▸ **WHAT TO DO**
Each line below from the line with "In addition to" to the line with "data matrix where" must be copied exactly, including those two, and no picture may appear in the copy.

**** GIVEN DATA

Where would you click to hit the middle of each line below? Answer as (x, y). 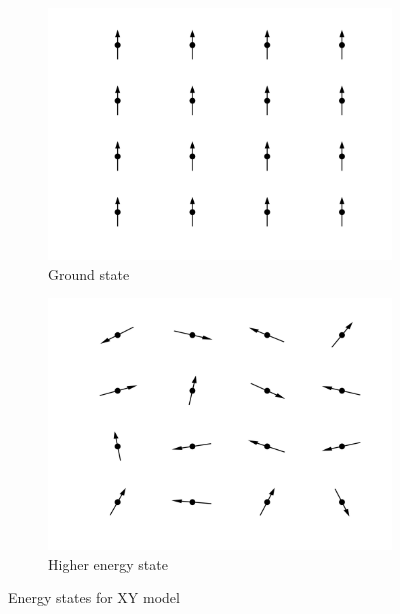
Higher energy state (108, 563)
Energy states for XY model (94, 597)
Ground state (89, 273)
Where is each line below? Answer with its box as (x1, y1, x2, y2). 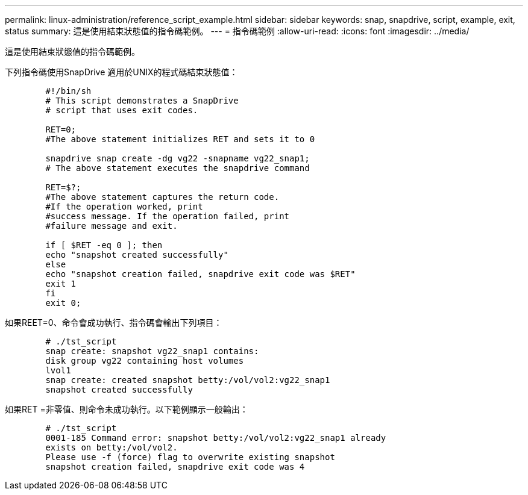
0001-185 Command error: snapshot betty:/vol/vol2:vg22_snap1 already (45, 433, 386, 443)
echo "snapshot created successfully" (45, 250, 228, 260)
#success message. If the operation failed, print (45, 211, 290, 221)
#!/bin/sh (45, 86, 92, 96)
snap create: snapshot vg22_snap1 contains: (45, 346, 259, 356)
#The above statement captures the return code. (45, 192, 280, 202)
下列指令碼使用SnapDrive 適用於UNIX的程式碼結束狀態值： (5, 67, 238, 77)
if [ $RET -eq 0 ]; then (45, 240, 163, 250)
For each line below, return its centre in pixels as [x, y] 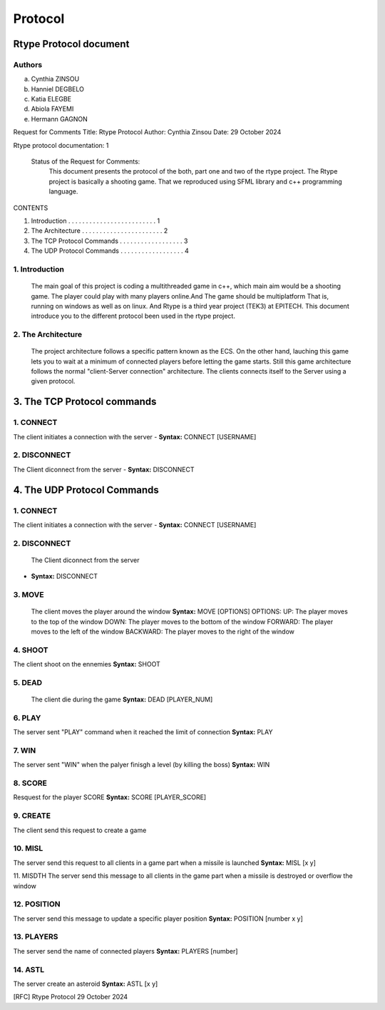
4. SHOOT [31, 650]
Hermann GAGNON [60, 119]
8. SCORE [30, 784]
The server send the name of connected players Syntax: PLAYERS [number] [125, 951]
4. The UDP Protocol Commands [86, 490]
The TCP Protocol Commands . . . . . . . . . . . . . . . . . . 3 [109, 241]
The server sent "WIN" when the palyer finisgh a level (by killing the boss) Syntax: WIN [142, 765]
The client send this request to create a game [80, 830]
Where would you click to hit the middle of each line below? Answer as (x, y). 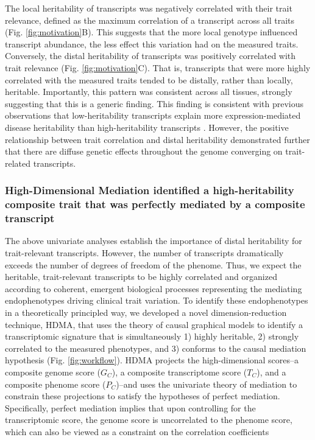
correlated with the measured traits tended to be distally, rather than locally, (149, 79)
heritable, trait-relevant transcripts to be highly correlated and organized (141, 277)
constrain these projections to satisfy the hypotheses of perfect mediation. (143, 396)
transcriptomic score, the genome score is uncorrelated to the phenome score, (149, 420)
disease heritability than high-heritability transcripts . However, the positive (147, 127)
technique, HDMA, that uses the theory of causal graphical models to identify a (154, 324)
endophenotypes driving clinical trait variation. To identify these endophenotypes (157, 300)
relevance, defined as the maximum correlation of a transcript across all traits (150, 20)
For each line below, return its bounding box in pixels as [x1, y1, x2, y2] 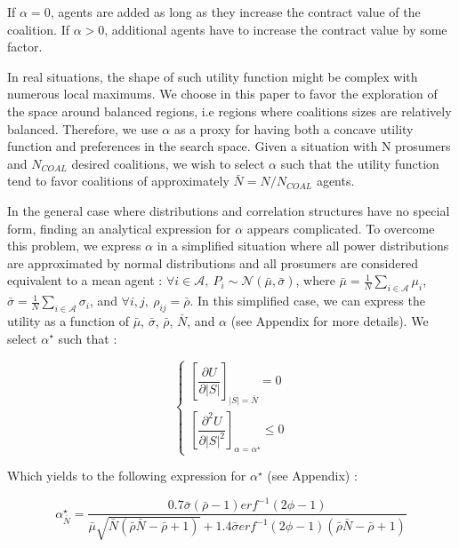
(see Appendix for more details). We [230, 311, 429, 330]
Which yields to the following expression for [7, 466, 246, 485]
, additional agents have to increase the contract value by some [104, 20, 447, 38]
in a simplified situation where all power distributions [157, 236, 449, 255]
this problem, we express [7, 236, 141, 255]
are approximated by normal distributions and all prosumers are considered [7, 253, 418, 272]
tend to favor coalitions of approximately [7, 171, 229, 190]
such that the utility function [280, 154, 439, 172]
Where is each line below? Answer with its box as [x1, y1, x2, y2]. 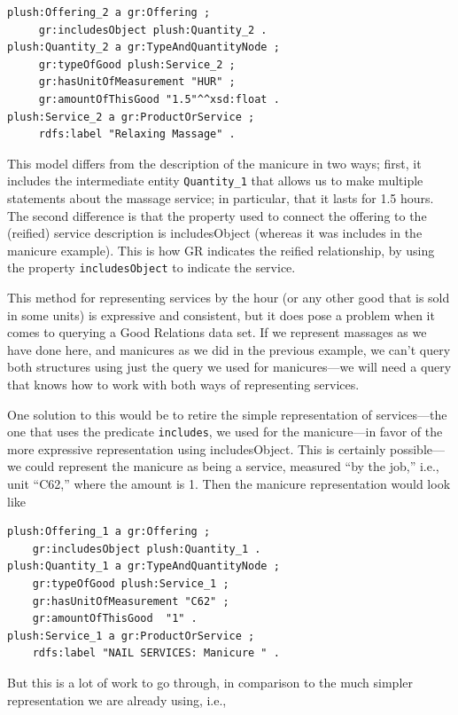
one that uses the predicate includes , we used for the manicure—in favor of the [7, 422, 443, 441]
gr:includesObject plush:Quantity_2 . [38, 23, 268, 36]
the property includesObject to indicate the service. [7, 258, 296, 277]
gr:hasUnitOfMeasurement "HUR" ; [38, 75, 236, 89]
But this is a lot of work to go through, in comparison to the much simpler [7, 672, 413, 691]
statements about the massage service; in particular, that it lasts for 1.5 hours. [7, 189, 434, 207]
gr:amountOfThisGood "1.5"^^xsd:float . [38, 92, 280, 106]
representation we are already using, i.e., [7, 690, 227, 709]
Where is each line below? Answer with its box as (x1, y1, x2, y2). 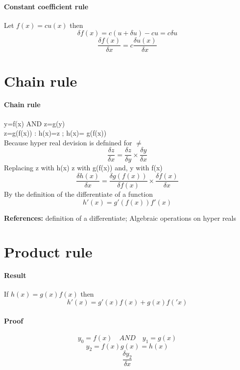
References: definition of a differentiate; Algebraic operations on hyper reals (4, 212, 237, 223)
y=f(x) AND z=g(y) (4, 118, 65, 128)
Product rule (4, 241, 93, 261)
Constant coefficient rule (4, 1, 89, 11)
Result (4, 270, 26, 280)
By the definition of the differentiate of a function (4, 189, 153, 199)
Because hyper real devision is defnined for (4, 137, 132, 147)
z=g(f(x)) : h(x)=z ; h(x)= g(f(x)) (4, 128, 107, 138)
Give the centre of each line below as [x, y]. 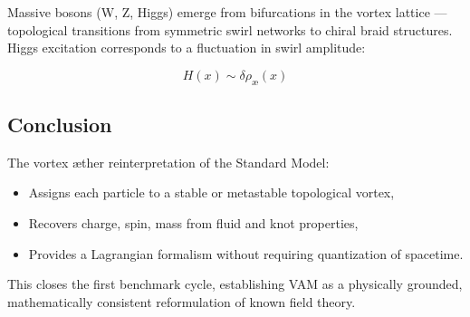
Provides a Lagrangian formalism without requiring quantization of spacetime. [246, 253]
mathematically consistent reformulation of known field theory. [182, 301]
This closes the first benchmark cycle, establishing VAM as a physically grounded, [235, 284]
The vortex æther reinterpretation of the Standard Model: [168, 162]
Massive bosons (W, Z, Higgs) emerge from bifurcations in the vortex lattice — [227, 12]
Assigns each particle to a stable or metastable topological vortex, [211, 192]
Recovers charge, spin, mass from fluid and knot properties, [193, 222]
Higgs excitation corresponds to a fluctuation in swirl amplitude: [187, 48]
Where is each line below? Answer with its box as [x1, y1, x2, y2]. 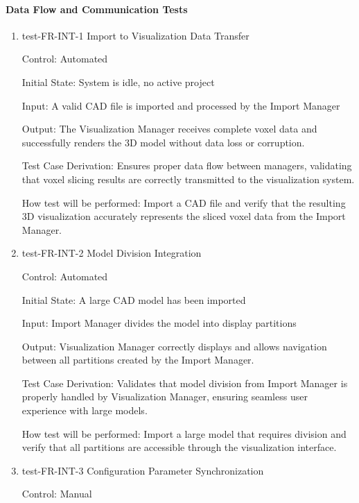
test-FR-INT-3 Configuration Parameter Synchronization [21, 463, 264, 477]
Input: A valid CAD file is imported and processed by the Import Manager [21, 98, 340, 112]
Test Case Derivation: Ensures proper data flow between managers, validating [21, 158, 352, 173]
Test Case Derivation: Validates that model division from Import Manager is [21, 375, 348, 390]
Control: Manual [21, 486, 92, 501]
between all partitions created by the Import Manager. [21, 352, 254, 367]
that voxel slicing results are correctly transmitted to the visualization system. [21, 171, 355, 186]
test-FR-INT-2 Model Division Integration [21, 246, 202, 260]
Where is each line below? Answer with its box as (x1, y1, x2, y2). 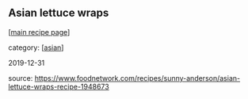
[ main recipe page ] (8, 27, 71, 36)
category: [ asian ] (8, 43, 64, 52)
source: (8, 73, 33, 82)
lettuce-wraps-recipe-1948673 (8, 82, 109, 91)
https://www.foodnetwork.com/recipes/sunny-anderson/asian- (34, 73, 240, 82)
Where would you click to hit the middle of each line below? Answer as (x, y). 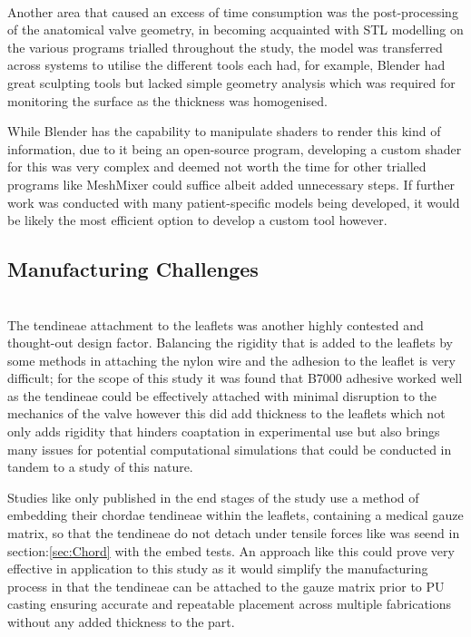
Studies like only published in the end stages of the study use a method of (213, 497)
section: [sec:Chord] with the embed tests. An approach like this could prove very (231, 550)
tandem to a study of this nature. (100, 467)
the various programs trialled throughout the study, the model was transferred (225, 47)
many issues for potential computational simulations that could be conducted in (230, 449)
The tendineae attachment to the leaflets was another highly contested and (216, 324)
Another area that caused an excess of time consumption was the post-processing (233, 11)
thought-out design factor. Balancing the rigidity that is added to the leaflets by (230, 343)
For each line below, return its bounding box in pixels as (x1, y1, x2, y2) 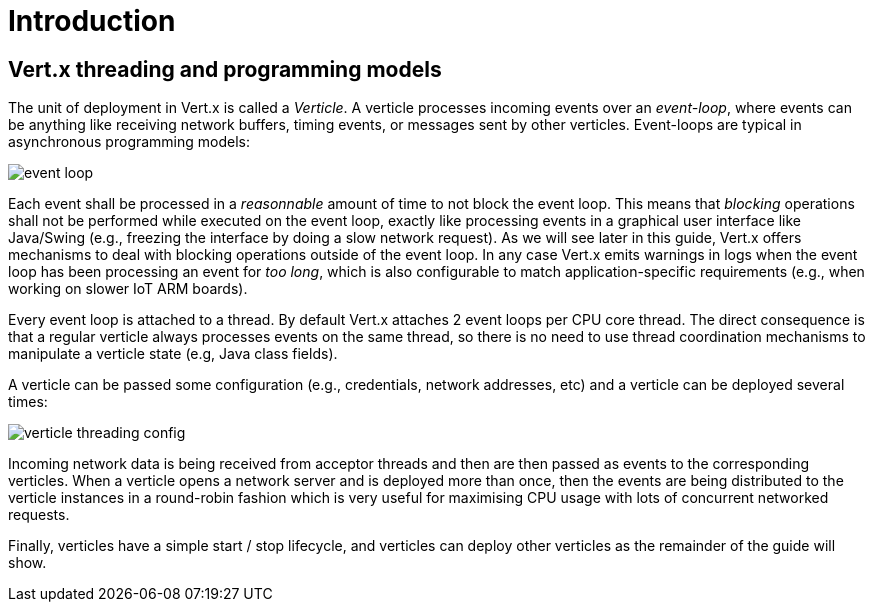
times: (8, 393, 48, 411)
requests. (8, 506, 70, 524)
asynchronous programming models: (8, 133, 251, 151)
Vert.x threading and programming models (8, 56, 442, 82)
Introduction (8, 4, 176, 38)
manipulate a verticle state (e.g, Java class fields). (8, 345, 338, 363)
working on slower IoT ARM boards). (8, 280, 248, 298)
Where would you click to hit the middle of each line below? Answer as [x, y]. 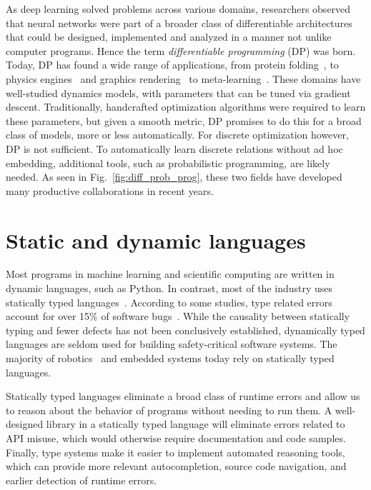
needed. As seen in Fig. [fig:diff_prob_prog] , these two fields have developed [174, 177]
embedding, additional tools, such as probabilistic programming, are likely [168, 162]
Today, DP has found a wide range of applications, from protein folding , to [172, 65]
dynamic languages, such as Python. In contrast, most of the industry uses [169, 288]
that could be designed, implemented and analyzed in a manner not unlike [169, 37]
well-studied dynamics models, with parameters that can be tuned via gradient [178, 92]
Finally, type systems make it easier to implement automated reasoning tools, [175, 452]
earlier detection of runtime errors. [81, 480]
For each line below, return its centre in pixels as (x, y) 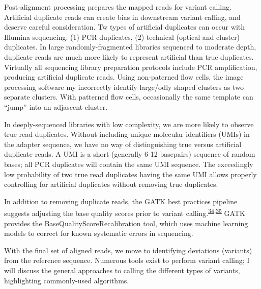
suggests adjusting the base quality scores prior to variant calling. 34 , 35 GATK (125, 212)
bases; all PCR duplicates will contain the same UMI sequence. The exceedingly (129, 164)
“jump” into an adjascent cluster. (56, 106)
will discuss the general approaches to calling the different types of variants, (122, 270)
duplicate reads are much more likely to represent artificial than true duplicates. (129, 56)
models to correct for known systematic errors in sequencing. (99, 233)
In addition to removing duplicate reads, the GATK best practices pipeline (121, 201)
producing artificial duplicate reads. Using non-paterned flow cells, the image (124, 77)
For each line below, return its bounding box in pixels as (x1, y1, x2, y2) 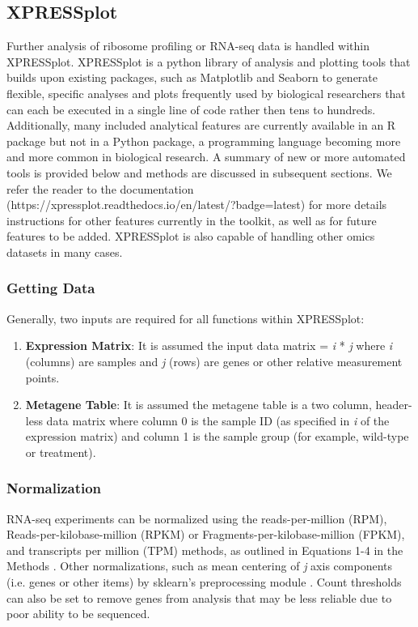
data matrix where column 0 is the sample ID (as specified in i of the (46, 412, 390, 429)
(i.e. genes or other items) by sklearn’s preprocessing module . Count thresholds (6, 574, 402, 591)
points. (25, 369, 60, 386)
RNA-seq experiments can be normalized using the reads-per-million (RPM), (6, 510, 387, 527)
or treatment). (25, 443, 96, 460)
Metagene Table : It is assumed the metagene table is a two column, (25, 396, 372, 413)
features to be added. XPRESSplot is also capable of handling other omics (6, 228, 375, 245)
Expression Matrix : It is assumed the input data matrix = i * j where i (25, 337, 393, 354)
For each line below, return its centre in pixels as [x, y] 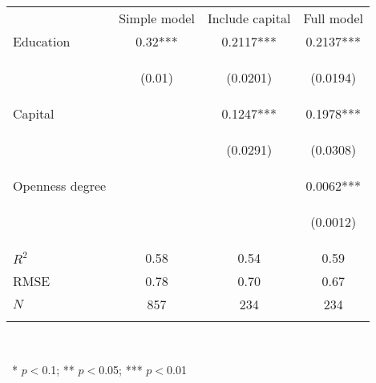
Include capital [249, 18]
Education [42, 41]
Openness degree [60, 185]
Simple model [157, 18]
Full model [333, 18]
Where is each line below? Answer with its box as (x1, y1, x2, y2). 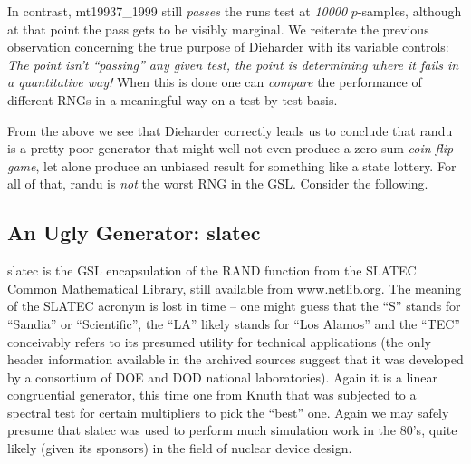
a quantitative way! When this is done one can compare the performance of (7, 72, 422, 92)
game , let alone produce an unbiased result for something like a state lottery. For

********

▸ **RESPONSE AREA**
In addition to removing duplicate reads, the GATK best practices pipeline (121, 201)
producing artificial duplicate reads. Using non-paterned flow cells, the image (124, 77)
For each line below, return its bounding box in pixels as (x1, y1, x2, y2) 
data matrix where column 0 is the sample ID (as specified in i of the (46, 412, 390, 429)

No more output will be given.